I belong to second category. I studied it in school and college for PCM scope. Thus, I had unwittingly formed a bonding with Rupa, Uly, Jayanti, Cassey, and Pen. I understood where the author was short on words but wanted to explain each concept in detail. However, he was pulled back by the fictional demand of the stories. Honestly putting, the first story where the Indian girl solved the poisoned maths wizard’s case was easy to read, grasp, and spot on. It was a sort of a complete story, history at the back, action at the front, conspiracy of nations hidden in the Tamil, Sanskrit codes of Anaan.
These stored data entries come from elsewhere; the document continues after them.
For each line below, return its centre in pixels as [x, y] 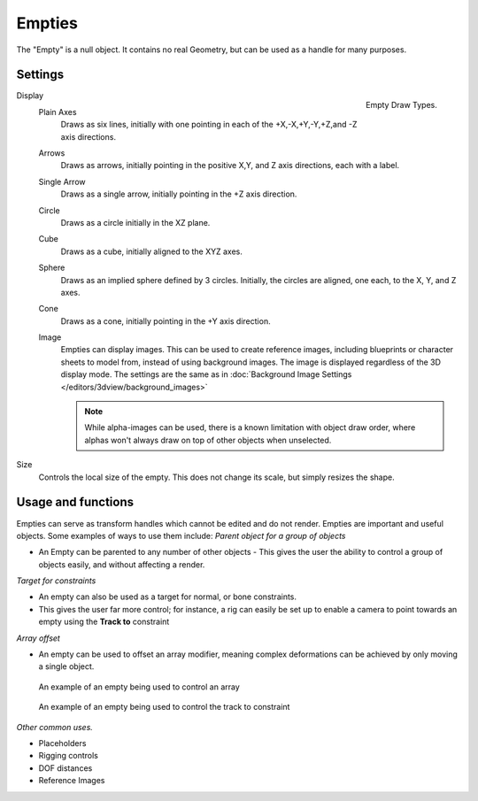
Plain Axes [58, 112]
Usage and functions [75, 502]
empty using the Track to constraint [104, 622]
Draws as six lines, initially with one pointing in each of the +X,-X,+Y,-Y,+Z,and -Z [209, 125]
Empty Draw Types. [401, 105]
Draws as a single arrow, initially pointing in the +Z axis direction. [179, 194]
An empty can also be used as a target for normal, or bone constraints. [167, 597]
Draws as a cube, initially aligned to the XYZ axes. [152, 251]

I was expecting it to be one-girl solving all mystery in all countries. Soon, I realized my preconceived notion as I chugged ahead with Casey and her gambling family in the USA. This story was based on card counting and shooting and how it is affected by the earth’s curvature. I really liked the author’s multi-presence story line, he comes readily with short quotes, scenes at particular place, hotel, and house, etc. It adds dimensions to the overall reading pleasure. Maybe Tom got the hunch that readers may brim with skepticism; hence, he included his personal notes in explaining each story’s moot point.
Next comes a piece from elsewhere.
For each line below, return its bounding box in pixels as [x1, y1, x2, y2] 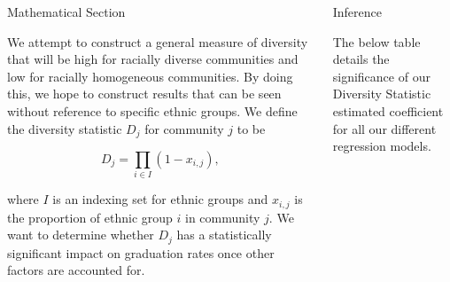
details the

My favourite was Sasha with the Red Hair. Uly is class. She is in Moscow to receive an award for her research on celestial physics at the time when Russians took pride by sending Sputnik to the space. But little did her sister Sasha know that the time is delicate and spies are around the corner always. Her cavalier ostentatious nature’s ramifications were meted out on her family. They were taken prisoner for dissident.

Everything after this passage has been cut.